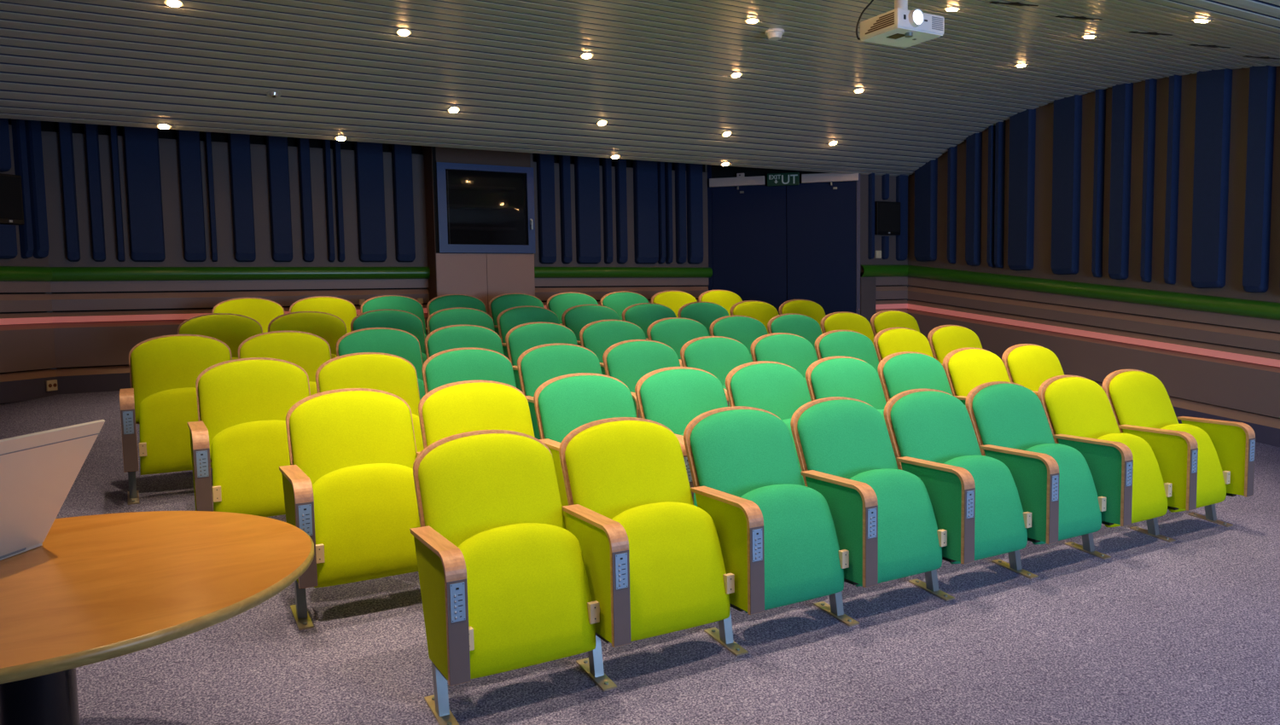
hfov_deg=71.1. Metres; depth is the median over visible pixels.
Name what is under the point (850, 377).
chair
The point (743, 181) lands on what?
door closer
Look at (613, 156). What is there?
recessed light
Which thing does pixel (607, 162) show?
acoustic panel
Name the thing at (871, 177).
acoustic panel
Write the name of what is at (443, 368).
chair
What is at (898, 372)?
chair
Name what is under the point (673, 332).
chair
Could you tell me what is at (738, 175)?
junction box
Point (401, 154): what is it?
acoustic panel
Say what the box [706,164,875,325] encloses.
trim
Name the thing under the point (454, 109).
ceiling spotlight
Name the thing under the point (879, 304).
trim
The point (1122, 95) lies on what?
acoustic panel
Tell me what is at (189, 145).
acoustic panel
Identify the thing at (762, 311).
chair
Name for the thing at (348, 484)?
chair
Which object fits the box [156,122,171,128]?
recessed light
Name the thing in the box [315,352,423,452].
chair
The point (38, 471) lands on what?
laptop
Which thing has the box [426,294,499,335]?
chair
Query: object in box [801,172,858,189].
door closer
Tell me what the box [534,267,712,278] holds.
trim
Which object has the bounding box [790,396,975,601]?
chair
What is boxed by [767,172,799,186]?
exit sign
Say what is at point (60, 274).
trim
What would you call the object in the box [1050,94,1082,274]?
acoustic panel
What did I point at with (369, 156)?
acoustic panel
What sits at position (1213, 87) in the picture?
acoustic panel
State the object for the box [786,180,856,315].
door
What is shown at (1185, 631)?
floor
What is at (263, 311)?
chair
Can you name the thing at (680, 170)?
acoustic panel
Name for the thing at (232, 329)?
chair
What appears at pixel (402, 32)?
recessed light
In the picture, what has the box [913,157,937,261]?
acoustic panel
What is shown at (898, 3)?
mount
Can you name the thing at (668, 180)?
acoustic panel
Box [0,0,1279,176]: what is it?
ceiling
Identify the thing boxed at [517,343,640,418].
chair
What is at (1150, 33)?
ceiling slot
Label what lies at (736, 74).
recessed light
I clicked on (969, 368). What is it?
chair
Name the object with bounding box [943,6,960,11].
recessed light
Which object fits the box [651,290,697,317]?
chair
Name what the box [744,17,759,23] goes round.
recessed light
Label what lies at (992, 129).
acoustic panel
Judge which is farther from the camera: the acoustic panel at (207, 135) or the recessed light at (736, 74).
the acoustic panel at (207, 135)
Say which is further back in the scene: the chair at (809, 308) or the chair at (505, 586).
the chair at (809, 308)
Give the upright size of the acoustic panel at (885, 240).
0.245 m
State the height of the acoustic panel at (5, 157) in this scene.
0.735 m
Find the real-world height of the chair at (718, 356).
0.854 m
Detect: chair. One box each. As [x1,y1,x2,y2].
[119,334,232,505]
[177,313,262,360]
[187,357,310,517]
[211,297,285,332]
[238,331,331,395]
[267,311,346,359]
[279,388,420,630]
[289,296,356,333]
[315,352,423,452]
[335,327,424,399]
[350,309,426,364]
[360,295,428,338]
[409,430,631,724]
[418,380,569,531]
[421,347,540,439]
[424,325,521,390]
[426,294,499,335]
[426,307,508,358]
[488,293,562,325]
[496,306,581,346]
[505,321,605,375]
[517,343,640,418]
[533,372,693,502]
[546,291,598,324]
[558,417,764,657]
[561,304,648,341]
[579,320,682,366]
[599,290,648,320]
[602,339,728,407]
[622,302,676,338]
[634,366,727,506]
[646,317,709,359]
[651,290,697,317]
[677,302,729,336]
[680,336,751,407]
[683,406,878,627]
[698,290,742,315]
[709,315,767,361]
[725,360,810,486]
[729,300,779,334]
[750,332,817,401]
[767,313,822,360]
[779,299,825,332]
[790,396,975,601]
[805,356,890,437]
[814,330,880,381]
[820,311,875,349]
[870,309,920,337]
[873,327,942,366]
[878,351,966,407]
[883,389,1059,579]
[927,325,982,364]
[942,347,1037,396]
[965,381,1133,559]
[1001,343,1102,391]
[1037,375,1198,542]
[1102,369,1255,527]
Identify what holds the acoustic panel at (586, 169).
attached to the wall at (88, 344)
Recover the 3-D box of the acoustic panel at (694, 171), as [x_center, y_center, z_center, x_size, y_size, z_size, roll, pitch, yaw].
[0.596,-1.767,9.690,0.175,1.392,0.070,-4,5,-29]
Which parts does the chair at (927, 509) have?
backrest, seat, armrest, foot plate, leg, plate, control panel
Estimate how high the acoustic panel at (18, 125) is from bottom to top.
1.358 m
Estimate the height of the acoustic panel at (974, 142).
1.802 m
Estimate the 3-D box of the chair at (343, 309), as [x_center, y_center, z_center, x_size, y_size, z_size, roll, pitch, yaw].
[-2.397,-0.092,7.012,0.564,0.854,0.558,-4,5,-29]
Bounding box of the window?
[436,162,535,253]
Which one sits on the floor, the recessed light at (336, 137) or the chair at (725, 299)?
the chair at (725, 299)
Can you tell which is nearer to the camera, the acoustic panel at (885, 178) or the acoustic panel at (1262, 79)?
the acoustic panel at (1262, 79)
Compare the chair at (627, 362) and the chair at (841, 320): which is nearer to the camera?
the chair at (627, 362)
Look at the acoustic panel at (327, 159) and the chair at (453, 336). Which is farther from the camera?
the acoustic panel at (327, 159)
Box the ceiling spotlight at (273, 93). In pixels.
[266,89,281,98]
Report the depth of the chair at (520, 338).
6.05 m
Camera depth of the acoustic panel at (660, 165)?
9.47 m
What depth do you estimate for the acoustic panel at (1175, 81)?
7.27 m
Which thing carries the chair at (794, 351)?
on the floor
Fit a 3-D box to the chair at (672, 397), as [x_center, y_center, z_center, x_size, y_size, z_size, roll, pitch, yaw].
[0.343,0.464,4.457,0.564,0.854,0.558,-4,5,-29]
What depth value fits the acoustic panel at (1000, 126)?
8.72 m
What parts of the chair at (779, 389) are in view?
backrest, seat
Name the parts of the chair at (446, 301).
backrest, armrest
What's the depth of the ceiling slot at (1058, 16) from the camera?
5.21 m
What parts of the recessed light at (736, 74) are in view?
bulb
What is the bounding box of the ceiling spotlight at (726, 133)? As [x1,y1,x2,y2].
[721,130,732,136]
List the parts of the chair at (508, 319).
backrest
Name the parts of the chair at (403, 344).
backrest, seat
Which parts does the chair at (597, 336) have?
backrest
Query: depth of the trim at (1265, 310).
7.79 m
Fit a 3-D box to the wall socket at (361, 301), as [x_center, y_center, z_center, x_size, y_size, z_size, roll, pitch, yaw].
[-2.494,-0.541,8.039,0.050,0.052,0.023,-4,5,-29]
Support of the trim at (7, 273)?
attached to the wall at (23, 347)
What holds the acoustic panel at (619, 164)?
attached to the wall at (88, 344)
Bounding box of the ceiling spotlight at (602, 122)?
[596,119,607,126]
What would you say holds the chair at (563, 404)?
on the floor
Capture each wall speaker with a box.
[0,173,24,225]
[874,201,900,235]
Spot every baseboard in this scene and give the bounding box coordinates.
[0,369,58,403]
[54,365,130,394]
[1064,374,1279,447]
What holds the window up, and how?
in the wall at (483, 276)
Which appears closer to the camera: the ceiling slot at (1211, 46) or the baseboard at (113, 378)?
the ceiling slot at (1211, 46)
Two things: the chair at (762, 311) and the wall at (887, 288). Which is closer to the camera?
the chair at (762, 311)
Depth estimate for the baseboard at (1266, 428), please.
7.04 m
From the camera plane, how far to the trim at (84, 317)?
7.17 m
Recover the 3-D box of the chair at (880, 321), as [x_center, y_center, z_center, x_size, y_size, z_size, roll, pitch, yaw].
[2.332,-0.016,7.597,0.564,0.854,0.558,-4,5,-29]
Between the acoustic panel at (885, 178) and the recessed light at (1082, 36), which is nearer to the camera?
the recessed light at (1082, 36)
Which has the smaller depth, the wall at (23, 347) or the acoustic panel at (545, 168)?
the wall at (23, 347)
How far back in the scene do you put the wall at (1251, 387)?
7.62 m
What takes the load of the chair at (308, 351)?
on the floor
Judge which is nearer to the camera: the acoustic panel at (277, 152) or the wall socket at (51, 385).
the wall socket at (51, 385)
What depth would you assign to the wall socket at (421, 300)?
8.29 m
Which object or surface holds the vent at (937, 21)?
attached to the ceiling projector
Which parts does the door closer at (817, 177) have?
rail
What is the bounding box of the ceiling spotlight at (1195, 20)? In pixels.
[1191,17,1211,23]
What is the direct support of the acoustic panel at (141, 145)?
attached to the wall at (88, 344)
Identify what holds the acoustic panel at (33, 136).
attached to the wall at (23, 347)
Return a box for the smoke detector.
[765,28,784,40]
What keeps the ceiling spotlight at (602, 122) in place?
attached to the ceiling
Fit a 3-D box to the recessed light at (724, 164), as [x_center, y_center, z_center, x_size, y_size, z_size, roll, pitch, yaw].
[0.815,-1.902,8.556,0.094,0.040,0.096,-4,5,-29]
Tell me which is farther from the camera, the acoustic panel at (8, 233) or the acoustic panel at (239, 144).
the acoustic panel at (239, 144)
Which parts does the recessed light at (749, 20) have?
bulb
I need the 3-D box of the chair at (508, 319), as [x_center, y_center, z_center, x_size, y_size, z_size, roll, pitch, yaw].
[-0.741,-0.007,6.888,0.564,0.854,0.558,-4,5,-29]
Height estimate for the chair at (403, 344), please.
0.854 m
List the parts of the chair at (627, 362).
backrest
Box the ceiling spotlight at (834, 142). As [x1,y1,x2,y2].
[827,139,837,145]
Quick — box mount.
[894,0,907,9]
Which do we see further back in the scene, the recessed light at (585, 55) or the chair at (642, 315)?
the chair at (642, 315)
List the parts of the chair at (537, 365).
backrest, armrest
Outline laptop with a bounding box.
[0,419,104,560]
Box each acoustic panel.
[0,118,11,172]
[0,224,17,259]
[11,118,33,258]
[24,119,49,258]
[58,122,80,261]
[84,123,105,261]
[109,125,125,261]
[122,126,165,261]
[176,129,206,261]
[204,131,217,261]
[227,133,255,261]
[266,135,292,261]
[296,137,314,261]
[322,139,335,261]
[332,139,345,261]
[354,141,386,261]
[391,144,415,261]
[535,153,556,263]
[558,155,572,263]
[574,156,601,263]
[601,157,613,263]
[614,158,628,263]
[633,159,658,263]
[657,161,665,263]
[664,162,673,263]
[674,162,686,263]
[686,162,703,264]
[867,173,874,259]
[881,174,889,199]
[881,236,889,259]
[896,174,907,261]
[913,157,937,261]
[947,144,957,263]
[965,131,982,266]
[986,125,995,267]
[994,120,1005,268]
[1007,108,1035,270]
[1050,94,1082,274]
[1091,88,1105,277]
[1108,82,1133,279]
[1140,78,1157,282]
[1163,74,1181,285]
[1190,68,1232,288]
[1242,64,1276,292]
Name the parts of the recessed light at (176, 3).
bulb
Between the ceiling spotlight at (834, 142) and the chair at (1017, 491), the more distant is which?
the ceiling spotlight at (834, 142)
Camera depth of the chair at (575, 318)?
7.22 m
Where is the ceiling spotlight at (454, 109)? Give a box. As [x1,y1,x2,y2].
[447,105,459,113]
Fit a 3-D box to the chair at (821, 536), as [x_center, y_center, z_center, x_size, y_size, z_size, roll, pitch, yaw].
[0.543,0.627,3.575,0.564,0.854,0.558,-4,5,-29]
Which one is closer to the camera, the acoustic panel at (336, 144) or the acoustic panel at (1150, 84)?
the acoustic panel at (1150, 84)
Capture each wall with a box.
[0,118,56,373]
[40,121,708,368]
[421,145,535,315]
[853,174,907,314]
[907,66,1279,418]
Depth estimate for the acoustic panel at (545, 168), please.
8.81 m
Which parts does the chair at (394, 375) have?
backrest, seat
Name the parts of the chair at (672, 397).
backrest, seat
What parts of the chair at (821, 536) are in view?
backrest, seat, armrest, leg, foot plate, plate, control panel
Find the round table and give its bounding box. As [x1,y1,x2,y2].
[0,511,314,724]
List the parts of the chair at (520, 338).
backrest, armrest
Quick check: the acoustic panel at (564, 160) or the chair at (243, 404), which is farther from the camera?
the acoustic panel at (564, 160)
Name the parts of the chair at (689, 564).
backrest, seat, armrest, leg, foot plate, plate, control panel
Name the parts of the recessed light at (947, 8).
bulb
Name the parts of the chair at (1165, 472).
backrest, seat, foot plate, leg, armrest, plate, control panel
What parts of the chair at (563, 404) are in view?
backrest, control panel, plate
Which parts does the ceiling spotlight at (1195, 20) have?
bulb
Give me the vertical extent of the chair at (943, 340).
0.854 m
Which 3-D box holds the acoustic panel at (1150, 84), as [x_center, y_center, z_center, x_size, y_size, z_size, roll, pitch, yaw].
[4.232,-1.673,7.456,0.090,2.003,0.051,-4,5,-29]
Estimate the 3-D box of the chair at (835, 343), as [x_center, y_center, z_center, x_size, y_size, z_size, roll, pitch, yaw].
[1.577,0.210,6.157,0.564,0.854,0.558,-4,5,-29]
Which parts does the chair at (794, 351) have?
backrest, seat
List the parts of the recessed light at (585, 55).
bulb
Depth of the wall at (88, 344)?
7.48 m
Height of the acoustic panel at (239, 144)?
1.377 m
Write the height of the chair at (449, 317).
0.854 m
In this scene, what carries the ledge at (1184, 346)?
attached to the wall at (1251, 387)
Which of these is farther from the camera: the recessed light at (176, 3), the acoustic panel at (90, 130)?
the acoustic panel at (90, 130)
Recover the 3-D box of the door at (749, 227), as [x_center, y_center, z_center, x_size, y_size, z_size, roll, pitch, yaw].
[1.201,-0.910,9.816,0.804,2.021,0.050,0,5,13]
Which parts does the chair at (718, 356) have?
backrest
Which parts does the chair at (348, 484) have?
armrest, leg, foot plate, control panel, plate, backrest, seat
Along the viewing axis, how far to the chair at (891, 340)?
6.50 m
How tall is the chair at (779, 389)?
0.854 m
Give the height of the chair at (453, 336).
0.854 m
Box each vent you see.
[865,11,894,34]
[931,16,942,30]
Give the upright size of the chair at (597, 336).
0.854 m
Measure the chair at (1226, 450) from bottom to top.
0.854 m
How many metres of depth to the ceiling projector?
4.11 m
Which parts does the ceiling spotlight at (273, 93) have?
bulb
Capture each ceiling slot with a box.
[989,1,1038,6]
[1055,15,1101,20]
[1128,31,1172,35]
[1188,44,1230,47]
[1242,55,1279,59]
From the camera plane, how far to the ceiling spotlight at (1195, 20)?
4.79 m
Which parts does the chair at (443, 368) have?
backrest, armrest
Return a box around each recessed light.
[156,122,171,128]
[163,0,183,7]
[334,135,347,140]
[395,27,411,35]
[580,51,593,58]
[610,154,620,158]
[720,162,730,166]
[730,70,742,77]
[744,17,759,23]
[853,87,865,93]
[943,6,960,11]
[1014,63,1028,67]
[1081,34,1097,38]
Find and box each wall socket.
[45,379,58,391]
[359,299,365,305]
[417,298,423,303]
[874,250,881,258]
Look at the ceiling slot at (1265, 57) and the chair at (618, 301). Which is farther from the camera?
the chair at (618, 301)
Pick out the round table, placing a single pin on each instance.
(98, 588)
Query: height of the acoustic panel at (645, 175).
1.392 m
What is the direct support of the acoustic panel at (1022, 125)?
attached to the wall at (1251, 387)
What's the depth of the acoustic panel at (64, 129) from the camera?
6.86 m
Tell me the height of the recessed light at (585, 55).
0.036 m
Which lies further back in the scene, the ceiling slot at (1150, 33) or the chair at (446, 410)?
the ceiling slot at (1150, 33)
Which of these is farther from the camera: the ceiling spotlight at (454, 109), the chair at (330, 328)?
the ceiling spotlight at (454, 109)
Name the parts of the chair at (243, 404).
armrest, control panel, plate, seat, backrest
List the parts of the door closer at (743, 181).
rail
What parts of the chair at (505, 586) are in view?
armrest, leg, foot plate, control panel, plate, backrest, seat, armrest, leg, foot plate, plate, control panel
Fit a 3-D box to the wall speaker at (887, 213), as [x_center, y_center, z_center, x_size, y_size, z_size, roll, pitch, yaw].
[2.654,-1.549,9.628,0.343,0.353,0.077,-4,5,-29]
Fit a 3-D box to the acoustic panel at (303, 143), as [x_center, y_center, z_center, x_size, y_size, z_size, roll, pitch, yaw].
[-2.882,-1.560,7.723,0.092,1.377,0.070,-4,5,-29]
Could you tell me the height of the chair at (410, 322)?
0.854 m
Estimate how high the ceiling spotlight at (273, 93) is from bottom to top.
0.055 m
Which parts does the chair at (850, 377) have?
backrest, seat
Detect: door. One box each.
[711,185,786,314]
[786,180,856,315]
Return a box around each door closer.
[709,175,764,193]
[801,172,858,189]
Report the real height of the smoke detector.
0.055 m
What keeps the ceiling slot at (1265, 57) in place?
attached to the ceiling
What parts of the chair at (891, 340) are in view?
backrest
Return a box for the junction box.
[736,173,744,177]
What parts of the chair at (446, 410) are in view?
backrest, armrest
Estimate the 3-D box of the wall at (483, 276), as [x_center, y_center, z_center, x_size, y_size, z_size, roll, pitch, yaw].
[-1.517,-1.250,8.477,0.975,2.800,0.350,-4,5,-29]
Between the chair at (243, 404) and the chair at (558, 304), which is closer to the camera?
the chair at (243, 404)
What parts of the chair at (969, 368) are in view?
backrest
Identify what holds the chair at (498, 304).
on the floor
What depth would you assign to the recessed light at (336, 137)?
6.79 m
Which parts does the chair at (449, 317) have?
backrest, armrest
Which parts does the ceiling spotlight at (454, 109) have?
bulb
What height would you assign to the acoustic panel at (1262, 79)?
2.097 m
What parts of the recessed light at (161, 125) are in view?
bulb
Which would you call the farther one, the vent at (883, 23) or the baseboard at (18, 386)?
the baseboard at (18, 386)
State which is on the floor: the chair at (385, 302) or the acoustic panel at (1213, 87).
the chair at (385, 302)
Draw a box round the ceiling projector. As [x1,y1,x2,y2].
[860,7,944,47]
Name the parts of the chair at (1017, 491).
backrest, seat, leg, foot plate, armrest, plate, control panel
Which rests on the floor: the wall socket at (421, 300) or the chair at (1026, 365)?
the chair at (1026, 365)
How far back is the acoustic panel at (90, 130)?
6.94 m
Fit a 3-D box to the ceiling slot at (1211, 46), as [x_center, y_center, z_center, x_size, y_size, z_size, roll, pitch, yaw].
[3.749,-2.080,5.879,0.261,0.032,0.083,-1,4,-4]
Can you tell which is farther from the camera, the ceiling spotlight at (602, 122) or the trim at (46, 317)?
the ceiling spotlight at (602, 122)
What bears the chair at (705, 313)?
on the floor
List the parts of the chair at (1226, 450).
backrest, seat, foot plate, leg, armrest, plate, control panel
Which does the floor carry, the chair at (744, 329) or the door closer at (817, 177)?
the chair at (744, 329)
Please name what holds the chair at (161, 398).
on the floor
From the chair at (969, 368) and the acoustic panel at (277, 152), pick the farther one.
the acoustic panel at (277, 152)
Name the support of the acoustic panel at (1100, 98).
attached to the wall at (1251, 387)
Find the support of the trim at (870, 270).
attached to the wall at (887, 288)
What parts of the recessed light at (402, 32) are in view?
bulb
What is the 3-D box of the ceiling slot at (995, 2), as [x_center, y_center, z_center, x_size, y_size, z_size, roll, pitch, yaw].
[2.063,-1.976,4.926,0.261,0.032,0.083,-1,4,-4]
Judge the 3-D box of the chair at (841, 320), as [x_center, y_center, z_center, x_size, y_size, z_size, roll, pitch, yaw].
[1.854,0.014,7.327,0.564,0.854,0.558,-4,5,-29]
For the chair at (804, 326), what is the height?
0.854 m
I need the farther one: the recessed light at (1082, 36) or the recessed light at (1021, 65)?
the recessed light at (1021, 65)
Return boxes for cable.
[855,0,873,40]
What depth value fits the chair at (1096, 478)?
4.36 m
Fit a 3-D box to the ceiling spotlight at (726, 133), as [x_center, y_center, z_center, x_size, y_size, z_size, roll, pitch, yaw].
[0.767,-2.033,7.933,0.094,0.050,0.094,-4,5,-29]
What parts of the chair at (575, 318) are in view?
backrest
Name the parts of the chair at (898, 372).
backrest
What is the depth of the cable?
4.22 m
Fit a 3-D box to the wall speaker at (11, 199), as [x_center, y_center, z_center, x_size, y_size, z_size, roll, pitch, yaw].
[-4.617,-1.188,6.518,0.087,0.360,0.210,1,5,20]
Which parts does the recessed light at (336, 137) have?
bulb
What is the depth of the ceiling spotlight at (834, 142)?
8.52 m
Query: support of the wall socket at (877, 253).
attached to the wall at (887, 288)
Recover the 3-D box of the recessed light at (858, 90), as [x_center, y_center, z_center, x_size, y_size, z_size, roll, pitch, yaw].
[1.806,-2.251,7.391,0.094,0.036,0.096,-4,5,-29]
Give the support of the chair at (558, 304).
on the floor
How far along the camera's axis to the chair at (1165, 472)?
4.63 m
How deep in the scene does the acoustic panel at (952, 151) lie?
9.23 m
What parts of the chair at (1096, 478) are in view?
backrest, seat, leg, foot plate, armrest, plate, control panel
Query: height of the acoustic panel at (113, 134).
1.377 m
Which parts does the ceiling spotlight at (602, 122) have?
bulb
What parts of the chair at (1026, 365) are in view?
backrest
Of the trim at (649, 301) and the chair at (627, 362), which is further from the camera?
the trim at (649, 301)
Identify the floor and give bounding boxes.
[0,390,1279,724]
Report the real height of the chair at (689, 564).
0.854 m
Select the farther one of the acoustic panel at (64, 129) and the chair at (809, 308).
the chair at (809, 308)
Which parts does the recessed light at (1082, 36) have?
bulb
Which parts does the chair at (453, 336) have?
backrest, armrest
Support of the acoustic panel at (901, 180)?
attached to the wall at (887, 288)
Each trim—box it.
[0,266,52,281]
[0,312,53,325]
[50,267,430,281]
[51,304,427,322]
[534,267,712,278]
[541,299,698,308]
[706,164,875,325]
[858,299,907,309]
[860,264,908,277]
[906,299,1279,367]
[907,265,1279,320]
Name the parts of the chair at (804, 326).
backrest

## Task item
Reproduce verbatim only the lines from the one holding "Identify the floor and give bounding boxes." through the end of the records.

## Answer
Identify the floor and give bounding boxes.
[0,390,1279,724]
Report the real height of the chair at (689, 564).
0.854 m
Select the farther one of the acoustic panel at (64, 129) and the chair at (809, 308).
the chair at (809, 308)
Which parts does the recessed light at (1082, 36) have?
bulb
Which parts does the chair at (453, 336) have?
backrest, armrest
Support of the acoustic panel at (901, 180)?
attached to the wall at (887, 288)
Each trim—box it.
[0,266,52,281]
[0,312,53,325]
[50,267,430,281]
[51,304,427,322]
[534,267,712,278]
[541,299,698,308]
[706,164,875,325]
[858,299,907,309]
[860,264,908,277]
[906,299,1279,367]
[907,265,1279,320]
Name the parts of the chair at (804, 326).
backrest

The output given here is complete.